We can use the `sort_values()` method to sort based on any number of columns:

### [Exercise 2.1](./workbook.ipynb#Exercise-2.1)

##### Read in the meteorite data from the `Meteorite_Landings.csv` file, rename the `mass (g)` column to `mass`, and drop all the latitude and longitude columns. Sort the result by mass in descending order.

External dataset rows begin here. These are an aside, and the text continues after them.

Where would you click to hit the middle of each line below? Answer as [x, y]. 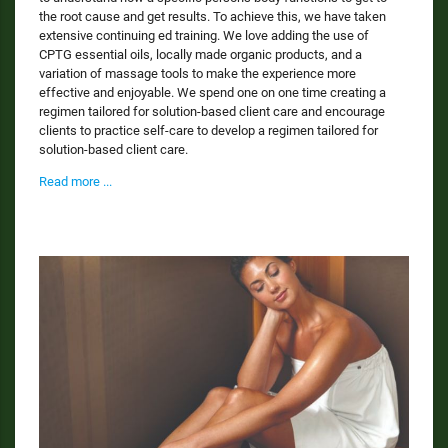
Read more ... [75, 181]
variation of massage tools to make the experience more [197, 73]
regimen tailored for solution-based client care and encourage [212, 111]
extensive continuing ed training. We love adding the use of [204, 35]
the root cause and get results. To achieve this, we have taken [212, 16]
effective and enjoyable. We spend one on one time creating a [212, 92]
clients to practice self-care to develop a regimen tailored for [208, 130]
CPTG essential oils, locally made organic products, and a [200, 54]
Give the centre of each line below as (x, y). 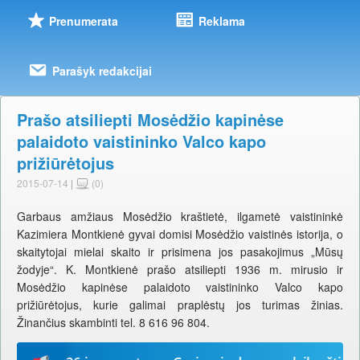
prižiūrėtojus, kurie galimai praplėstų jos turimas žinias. (180, 305)
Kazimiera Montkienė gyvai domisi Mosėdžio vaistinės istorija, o (180, 234)
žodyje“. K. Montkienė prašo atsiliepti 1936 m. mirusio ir (180, 270)
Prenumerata (83, 21)
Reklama (221, 21)
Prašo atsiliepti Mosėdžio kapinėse (150, 120)
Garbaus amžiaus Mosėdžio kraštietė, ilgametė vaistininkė (180, 217)
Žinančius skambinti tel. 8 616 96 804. (113, 323)
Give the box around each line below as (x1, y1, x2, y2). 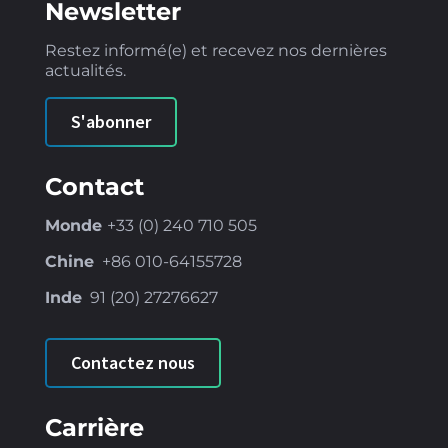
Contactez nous (70, 351, 195, 374)
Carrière (44, 413, 144, 442)
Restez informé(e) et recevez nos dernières (44, 41, 387, 60)
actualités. (44, 61, 126, 80)
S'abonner (70, 110, 151, 133)
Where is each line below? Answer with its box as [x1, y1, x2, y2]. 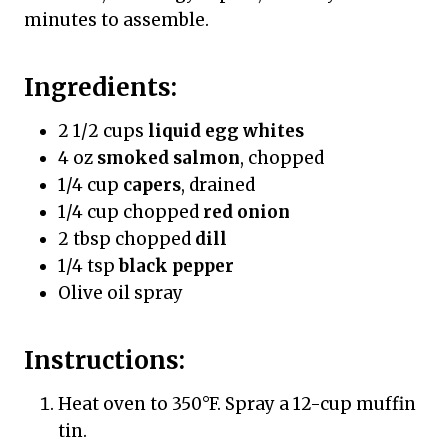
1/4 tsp [58, 254, 119, 277]
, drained [181, 173, 255, 196]
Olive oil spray [58, 281, 183, 304]
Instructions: [24, 344, 185, 376]
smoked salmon [97, 146, 240, 169]
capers [123, 173, 181, 196]
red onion [203, 200, 290, 223]
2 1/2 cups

##### Load the CSV file into a DataFrame

In [131]:
import pandas as pd
meteorites = pd.read_csv(r'Meteorite_Landings.csv')

In [132]:
meteorites.head()

Unnamed: 0,name,id,nametype,recclass,mass (g),fall,year,reclat,reclong,GeoLocation
0,Aachen,1,Valid,L5,21.0,Fell,01/01/1880 12:00:00 AM,50.775,6.08333,"(50.775, 6.08333)"
1,Aarhus,2,Valid,H6,720.0,Fell,01/01/1951 12:00:00 AM,56.18333,10.23333,"(56.18333, 10.23333)"
2,Abee,6,Valid,EH4,107000.0,Fell,01/01/1952 12:00:00 AM,54.21667,-113.0,"(54.21667, -113.0)"
3,Acapulco,10,Valid,Acapulcoite,1914.0,Fell,01/01/1976 12:00:00 AM,16.88333,-99.9,"(16.88333, -99.9)"
4,Achiras,370,Valid,L6,780.0,Fell,01/01/1902 12:00:00 AM,-33.16667,-64.95,"(-33.16667, -64.95)"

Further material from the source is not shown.